== Records for this exercise ==

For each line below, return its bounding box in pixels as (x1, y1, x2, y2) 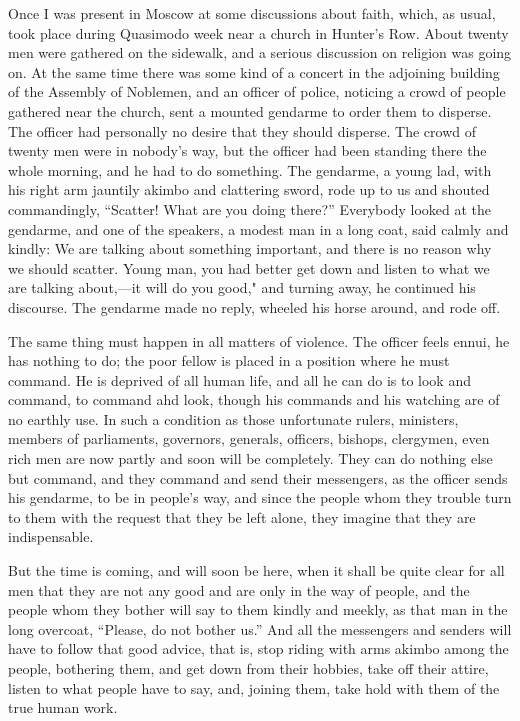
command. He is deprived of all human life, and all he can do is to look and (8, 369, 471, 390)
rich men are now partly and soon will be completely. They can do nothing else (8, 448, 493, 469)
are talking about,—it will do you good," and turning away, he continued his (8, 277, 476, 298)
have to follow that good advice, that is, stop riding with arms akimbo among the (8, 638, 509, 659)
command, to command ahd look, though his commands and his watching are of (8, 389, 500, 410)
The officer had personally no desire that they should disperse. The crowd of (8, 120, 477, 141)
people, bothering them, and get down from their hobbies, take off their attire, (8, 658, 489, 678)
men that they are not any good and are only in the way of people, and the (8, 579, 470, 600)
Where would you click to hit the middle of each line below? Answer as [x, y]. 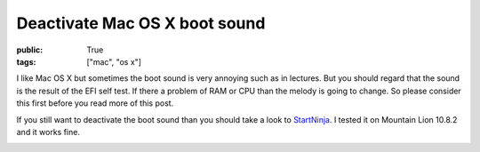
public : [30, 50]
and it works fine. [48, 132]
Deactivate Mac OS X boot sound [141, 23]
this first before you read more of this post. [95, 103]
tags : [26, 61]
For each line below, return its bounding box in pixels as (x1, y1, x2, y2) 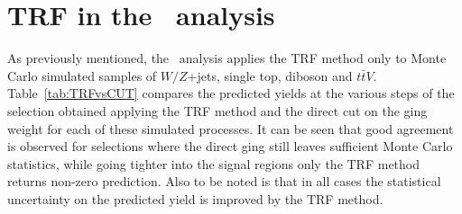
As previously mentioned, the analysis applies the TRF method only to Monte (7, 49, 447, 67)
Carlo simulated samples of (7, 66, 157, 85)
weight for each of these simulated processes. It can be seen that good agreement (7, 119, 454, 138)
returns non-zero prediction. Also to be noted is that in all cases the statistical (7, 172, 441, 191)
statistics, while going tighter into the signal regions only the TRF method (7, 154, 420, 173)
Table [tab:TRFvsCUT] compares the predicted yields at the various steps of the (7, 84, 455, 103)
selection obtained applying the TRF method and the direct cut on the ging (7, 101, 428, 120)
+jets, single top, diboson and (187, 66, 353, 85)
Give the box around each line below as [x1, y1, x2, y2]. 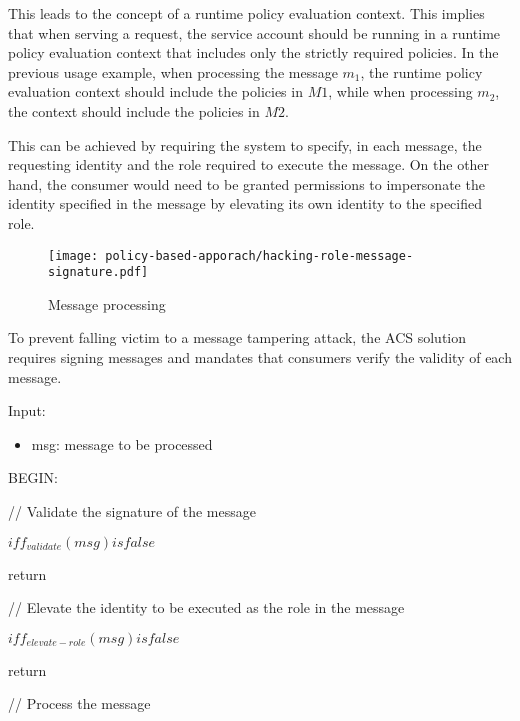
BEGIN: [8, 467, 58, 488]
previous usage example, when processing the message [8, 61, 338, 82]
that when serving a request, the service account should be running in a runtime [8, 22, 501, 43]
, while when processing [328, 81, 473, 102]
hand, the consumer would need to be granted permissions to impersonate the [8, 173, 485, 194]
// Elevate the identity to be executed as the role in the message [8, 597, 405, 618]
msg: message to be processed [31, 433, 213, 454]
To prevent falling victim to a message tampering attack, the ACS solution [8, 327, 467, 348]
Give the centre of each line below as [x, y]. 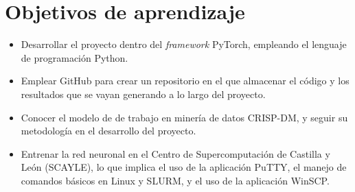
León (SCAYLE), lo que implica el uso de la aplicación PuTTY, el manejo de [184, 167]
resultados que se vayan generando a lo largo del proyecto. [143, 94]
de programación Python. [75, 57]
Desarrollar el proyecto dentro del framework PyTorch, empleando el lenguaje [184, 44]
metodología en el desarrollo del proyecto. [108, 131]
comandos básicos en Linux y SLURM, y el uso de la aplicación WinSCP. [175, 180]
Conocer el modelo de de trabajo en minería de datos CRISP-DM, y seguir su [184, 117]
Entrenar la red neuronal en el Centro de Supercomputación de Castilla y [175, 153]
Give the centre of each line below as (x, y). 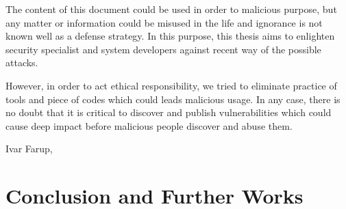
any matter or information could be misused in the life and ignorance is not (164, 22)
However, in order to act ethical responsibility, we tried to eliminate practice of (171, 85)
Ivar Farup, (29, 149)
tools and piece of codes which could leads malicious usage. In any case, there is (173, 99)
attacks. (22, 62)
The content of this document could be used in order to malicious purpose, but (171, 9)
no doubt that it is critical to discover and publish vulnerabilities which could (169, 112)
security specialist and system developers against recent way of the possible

===

» **Task details**:
An exact copy of every entry, without pictures, should be your output.

» **Output for this task**:
For each line below, return its bounding box in pixels as (x1, y1, x2, y2) 
command. He is deprived of all human life, and all he can do is to look and (8, 369, 471, 390)
rich men are now partly and soon will be completely. They can do nothing else (8, 448, 493, 469)
are talking about,—it will do you good," and turning away, he continued his (8, 277, 476, 298)
have to follow that good advice, that is, stop riding with arms akimbo among the (8, 638, 509, 659)
command, to command ahd look, though his commands and his watching are of (8, 389, 500, 410)
The officer had personally no desire that they should disperse. The crowd of (8, 120, 477, 141)
people, bothering them, and get down from their hobbies, take off their attire, (8, 658, 489, 678)
men that they are not any good and are only in the way of people, and the (8, 579, 470, 600)
Where would you click to hit the middle of each line below? Answer as [x, y]. 
public : [30, 50]
and it works fine. [48, 132]
Deactivate Mac OS X boot sound [141, 23]
this first before you read more of this post. [95, 103]
tags : [26, 61]
For each line below, return its bounding box in pixels as (x1, y1, x2, y2) 
As previously mentioned, the analysis applies the TRF method only to Monte (7, 49, 447, 67)
Carlo simulated samples of (7, 66, 157, 85)
weight for each of these simulated processes. It can be seen that good agreement (7, 119, 454, 138)
returns non-zero prediction. Also to be noted is that in all cases the statistical (7, 172, 441, 191)
statistics, while going tighter into the signal regions only the TRF method (7, 154, 420, 173)
Table [tab:TRFvsCUT] compares the predicted yields at the various steps of the (7, 84, 455, 103)
selection obtained applying the TRF method and the direct cut on the ging (7, 101, 428, 120)
+jets, single top, diboson and (187, 66, 353, 85)
Give the box around each line below as [x1, y1, x2, y2]. 
BEGIN: [8, 467, 58, 488]
previous usage example, when processing the message [8, 61, 338, 82]
that when serving a request, the service account should be running in a runtime [8, 22, 501, 43]
, while when processing [328, 81, 473, 102]
hand, the consumer would need to be granted permissions to impersonate the [8, 173, 485, 194]
// Elevate the identity to be executed as the role in the message [8, 597, 405, 618]
msg: message to be processed [31, 433, 213, 454]
To prevent falling victim to a message tampering attack, the ACS solution [8, 327, 467, 348]
Give the centre of each line below as [x, y]. 
León (SCAYLE), lo que implica el uso de la aplicación PuTTY, el manejo de [184, 167]
resultados que se vayan generando a lo largo del proyecto. [143, 94]
de programación Python. [75, 57]
Desarrollar el proyecto dentro del framework PyTorch, empleando el lenguaje [184, 44]
metodología en el desarrollo del proyecto. [108, 131]
comandos básicos en Linux y SLURM, y el uso de la aplicación WinSCP. [175, 180]
Conocer el modelo de de trabajo en minería de datos CRISP-DM, y seguir su [184, 117]
Entrenar la red neuronal en el Centro de Supercomputación de Castilla y [175, 153]
Give the centre of each line below as (x, y). 
any matter or information could be misused in the life and ignorance is not (164, 22)
However, in order to act ethical responsibility, we tried to eliminate practice of (171, 85)
Ivar Farup, (29, 149)
tools and piece of codes which could leads malicious usage. In any case, there is (173, 99)
attacks. (22, 62)
The content of this document could be used in order to malicious purpose, but (171, 9)
no doubt that it is critical to discover and publish vulnerabilities which could (169, 112)
security specialist and system developers against recent way of the possible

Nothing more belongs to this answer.